Meta employees whining about their free snacks seem to be miles away from the homicidal violence condoned and even encouraged by U.S. Senators, along with university faculty, the rich foundations that fund academic activists, run by George Soros and Bill and Melinda Gates, and the media. They denounce men prone to violence. But this is deeply ironic, since they themselves, the feminists and Marxists, want others to die so that the world can be made perfect.
The Trump turnaround usefully thrown a wrench, a good manly tool, into the well-oiled machine of elite, white social justice warriors who are trying to take over the world. It is even possible that Republicans in Congress will take a look at some of the fat benefits faculty enjoy. For example, Stanford, Princeton, and New York University own real estate and offer homes to faculty at far below market rates; they also pay tuition for faculty children.

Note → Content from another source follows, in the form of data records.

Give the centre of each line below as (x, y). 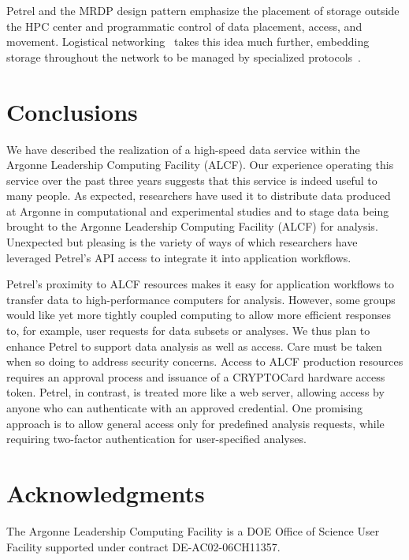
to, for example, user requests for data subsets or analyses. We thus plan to (188, 331)
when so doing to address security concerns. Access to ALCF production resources (205, 361)
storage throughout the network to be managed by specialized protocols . (184, 56)
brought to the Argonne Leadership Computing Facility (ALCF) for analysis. (192, 226)
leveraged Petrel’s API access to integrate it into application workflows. (179, 257)
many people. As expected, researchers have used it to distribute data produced (199, 195)
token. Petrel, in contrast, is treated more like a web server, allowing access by (195, 392)
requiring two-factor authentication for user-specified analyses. (156, 439)
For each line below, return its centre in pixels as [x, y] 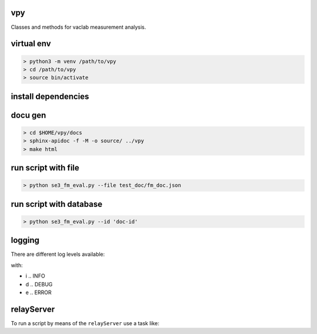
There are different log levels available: [58, 254]
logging [25, 240]
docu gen [28, 115]
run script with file [45, 168]
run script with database [57, 204]
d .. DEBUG [39, 284]
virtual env [31, 44]
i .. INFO [35, 276]
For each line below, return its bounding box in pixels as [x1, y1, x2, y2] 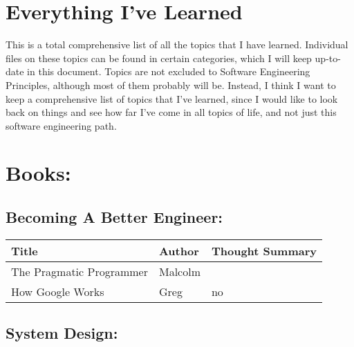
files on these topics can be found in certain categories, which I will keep [6, 50, 312, 65]
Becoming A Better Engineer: [6, 206, 223, 228]
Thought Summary [211, 242, 317, 259]
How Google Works [11, 283, 104, 299]
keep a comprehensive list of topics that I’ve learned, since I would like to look [6, 91, 338, 106]
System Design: [6, 322, 118, 344]
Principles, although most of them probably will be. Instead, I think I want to [6, 77, 336, 92]
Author [158, 242, 199, 259]
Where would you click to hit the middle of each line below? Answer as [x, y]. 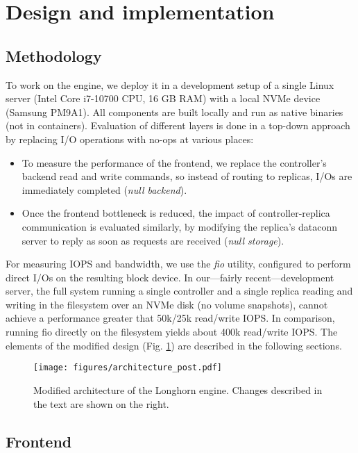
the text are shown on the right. [101, 403]
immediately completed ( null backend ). [104, 189]
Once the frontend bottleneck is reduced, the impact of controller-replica [176, 213]
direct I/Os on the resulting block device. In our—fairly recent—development [170, 277]
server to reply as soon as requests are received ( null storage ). [153, 240]
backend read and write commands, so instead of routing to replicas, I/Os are [187, 176]
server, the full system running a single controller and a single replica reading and [179, 291]
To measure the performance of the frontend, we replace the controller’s [174, 162]
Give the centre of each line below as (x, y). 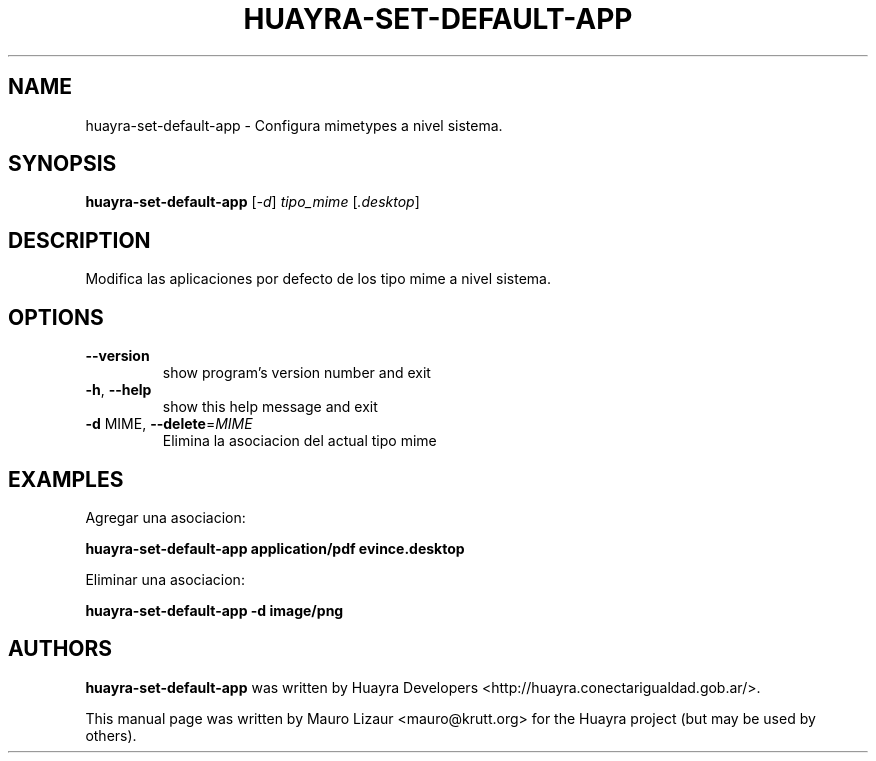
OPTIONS (56, 317)
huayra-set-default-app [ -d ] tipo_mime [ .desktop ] (252, 202)
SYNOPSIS (62, 164)
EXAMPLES (66, 479)
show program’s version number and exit (296, 373)
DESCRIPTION (79, 240)
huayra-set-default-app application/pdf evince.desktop (275, 548)
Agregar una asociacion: (165, 517)
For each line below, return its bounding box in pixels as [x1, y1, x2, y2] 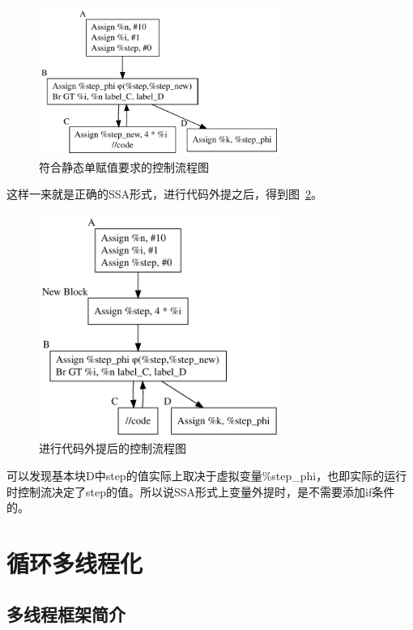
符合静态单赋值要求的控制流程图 [39, 158, 209, 175]
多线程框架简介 [6, 602, 126, 627]
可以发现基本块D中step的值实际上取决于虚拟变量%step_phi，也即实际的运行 [6, 466, 407, 483]
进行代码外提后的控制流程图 [39, 440, 186, 457]
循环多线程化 [6, 546, 143, 579]
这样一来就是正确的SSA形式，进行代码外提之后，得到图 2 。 [6, 185, 323, 202]
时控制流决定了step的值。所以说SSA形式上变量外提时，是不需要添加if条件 [6, 483, 395, 500]
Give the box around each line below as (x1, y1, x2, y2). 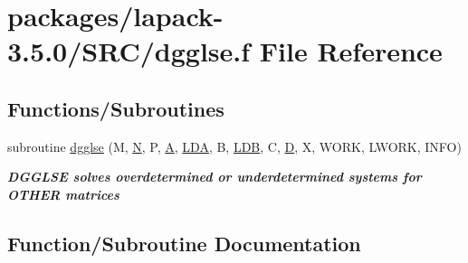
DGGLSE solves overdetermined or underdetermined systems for (7, 167, 422, 186)
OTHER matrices (7, 184, 119, 203)
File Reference (259, 33, 443, 70)
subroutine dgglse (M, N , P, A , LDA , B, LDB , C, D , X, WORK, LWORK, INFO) (7, 136, 462, 155)
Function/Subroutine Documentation (7, 229, 361, 257)
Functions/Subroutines (7, 94, 224, 122)
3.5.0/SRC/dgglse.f (7, 33, 251, 70)
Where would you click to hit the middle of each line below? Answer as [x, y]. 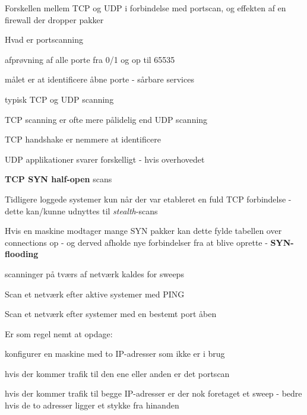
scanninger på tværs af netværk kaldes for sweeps [94, 273]
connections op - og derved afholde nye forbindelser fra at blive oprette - [136, 242]
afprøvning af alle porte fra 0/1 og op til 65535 [90, 59]
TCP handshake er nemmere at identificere [83, 139]
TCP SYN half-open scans [58, 179]
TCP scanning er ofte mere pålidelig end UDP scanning [106, 119]
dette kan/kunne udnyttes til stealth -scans [81, 210]
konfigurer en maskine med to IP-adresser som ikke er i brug [115, 354]
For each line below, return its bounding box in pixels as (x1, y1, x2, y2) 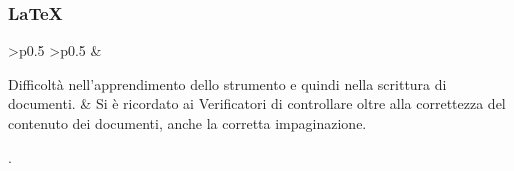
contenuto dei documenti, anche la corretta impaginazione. (8, 113, 367, 133)
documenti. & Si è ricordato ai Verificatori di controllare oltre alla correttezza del (8, 93, 506, 114)
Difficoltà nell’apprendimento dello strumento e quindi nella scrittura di (8, 73, 447, 94)
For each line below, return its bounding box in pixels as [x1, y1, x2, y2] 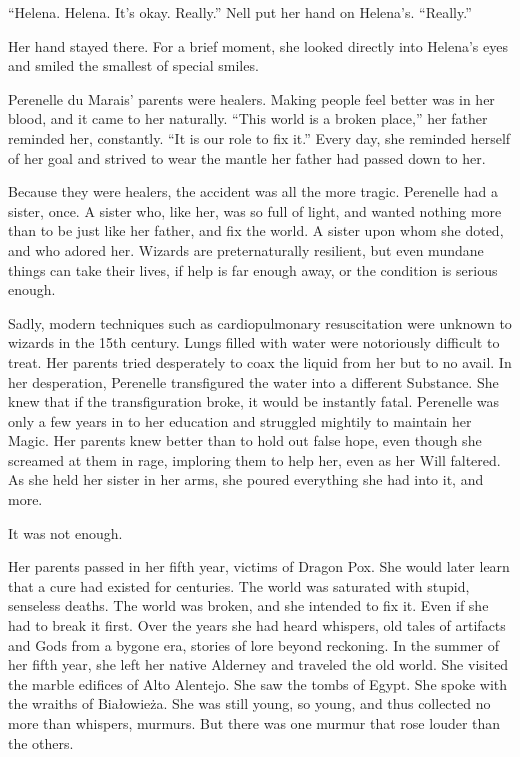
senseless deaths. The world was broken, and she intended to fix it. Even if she [8, 595, 489, 616]
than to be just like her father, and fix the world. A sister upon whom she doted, [8, 220, 504, 241]
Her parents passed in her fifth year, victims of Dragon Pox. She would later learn [8, 556, 510, 577]
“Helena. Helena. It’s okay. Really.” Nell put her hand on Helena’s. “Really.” [8, 2, 472, 22]
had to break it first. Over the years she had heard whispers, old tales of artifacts [8, 615, 506, 636]
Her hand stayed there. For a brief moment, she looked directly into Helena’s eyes [8, 35, 508, 56]
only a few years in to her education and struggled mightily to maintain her [8, 410, 472, 431]
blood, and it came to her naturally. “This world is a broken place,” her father [8, 108, 488, 129]
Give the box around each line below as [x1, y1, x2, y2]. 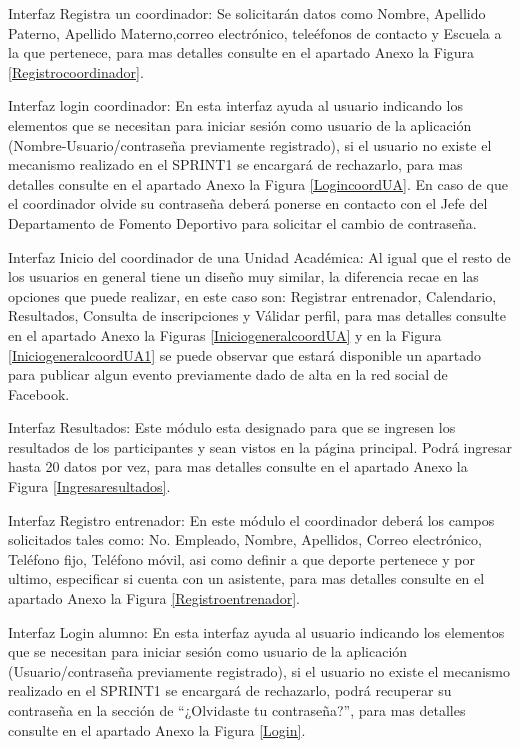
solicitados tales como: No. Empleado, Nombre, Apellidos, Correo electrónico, [8, 529, 482, 550]
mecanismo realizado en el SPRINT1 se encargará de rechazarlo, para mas [8, 154, 463, 175]
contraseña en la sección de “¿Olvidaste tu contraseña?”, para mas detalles [8, 700, 466, 720]
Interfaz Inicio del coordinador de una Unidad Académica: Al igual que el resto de [8, 246, 511, 267]
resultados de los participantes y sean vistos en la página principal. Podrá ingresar [8, 436, 512, 457]
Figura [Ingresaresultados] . [8, 476, 171, 497]
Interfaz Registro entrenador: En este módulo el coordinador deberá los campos [8, 509, 495, 530]
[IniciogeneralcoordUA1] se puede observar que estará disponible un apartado [8, 344, 482, 365]
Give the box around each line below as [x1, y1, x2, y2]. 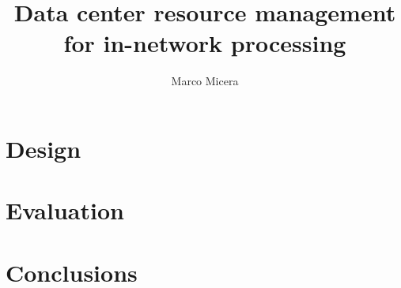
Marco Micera [171, 73, 239, 89]
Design [6, 132, 81, 164]
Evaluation [6, 194, 124, 226]
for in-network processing [63, 27, 346, 59]
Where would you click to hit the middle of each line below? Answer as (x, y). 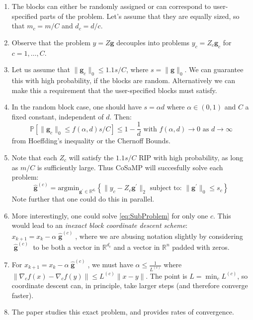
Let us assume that (41, 69)
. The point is (167, 275)
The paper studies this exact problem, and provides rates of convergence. (123, 312)
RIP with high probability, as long (191, 157)
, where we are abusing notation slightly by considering (159, 236)
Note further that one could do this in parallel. (83, 199)
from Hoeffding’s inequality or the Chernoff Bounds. (91, 141)
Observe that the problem (51, 42)
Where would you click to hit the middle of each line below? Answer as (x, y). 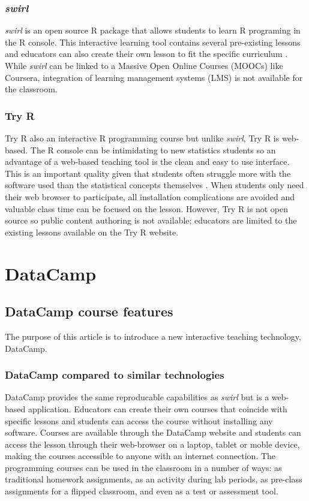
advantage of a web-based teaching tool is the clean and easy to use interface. (147, 162)
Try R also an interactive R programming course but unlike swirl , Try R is (142, 138)
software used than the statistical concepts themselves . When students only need (154, 185)
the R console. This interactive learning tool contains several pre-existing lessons (153, 42)
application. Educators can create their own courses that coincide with (157, 408)
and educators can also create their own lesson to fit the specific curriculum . (146, 54)
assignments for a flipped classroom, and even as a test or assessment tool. (142, 491)
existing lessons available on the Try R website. (92, 232)
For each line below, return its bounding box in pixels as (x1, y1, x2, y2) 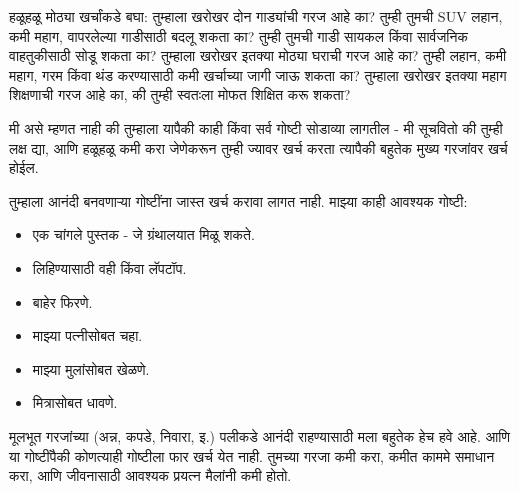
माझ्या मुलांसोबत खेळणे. (32, 358, 150, 379)
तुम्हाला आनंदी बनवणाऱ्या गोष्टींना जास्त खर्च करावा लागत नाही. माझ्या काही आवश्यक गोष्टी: (9, 190, 468, 211)
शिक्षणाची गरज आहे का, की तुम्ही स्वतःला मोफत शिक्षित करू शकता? (9, 84, 351, 105)
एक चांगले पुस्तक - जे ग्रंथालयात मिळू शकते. (32, 224, 255, 245)
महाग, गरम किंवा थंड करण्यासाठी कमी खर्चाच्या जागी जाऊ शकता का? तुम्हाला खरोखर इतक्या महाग (9, 64, 507, 85)
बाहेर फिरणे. (32, 291, 93, 312)
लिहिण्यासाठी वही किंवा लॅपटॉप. (32, 257, 187, 278)
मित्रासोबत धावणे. (32, 392, 118, 413)

None of these pricey benefits are taxed, even though they are obviously forms of income. Columbia University pays full-time tenured faculty over $300,000 (Solomon). Why should these professors, comfortably at home bastions of wokeness, get breaks on their elite housing and on family education?
As Karl Zinmeister has pointed out, the woke “have captured universities, labor unions, the media and more.” They have defamed the police, corrupted education, and tried to destroy the traditional family, all in the name of social justice. Their interest is disruption and resistance—the performance of victimhood. When these people demand that we save democracy, they forget that they are its worst enemies. What they are not interested in is work, productivity, growth, and social stability. We need to save democracy from them. Masculine energy will help.
Zuckerberg and Rogan. January 2025.
Zuckerberg makes his meaning clear. “I just think we kind of swung culturally to that part of the spectrum where it’s all like, ‘Masculinity is toxic. We have to get rid of it completely,’” Zuckerberg said (qtd. Factora). Zuckerberg thinks that corporate culture has become a “somewhat more neutered thing.” He also believes that society itself “has become very, like, neutered, or emasculated.” (It is worth noting that these are not the same thing.)
Zuckerberg’s criticism of emasculation is clear, and it is a criticism I have made in Substack and in Boxing and Masculinity. Society is not going to make things better for men. Men have to make things better for themselves.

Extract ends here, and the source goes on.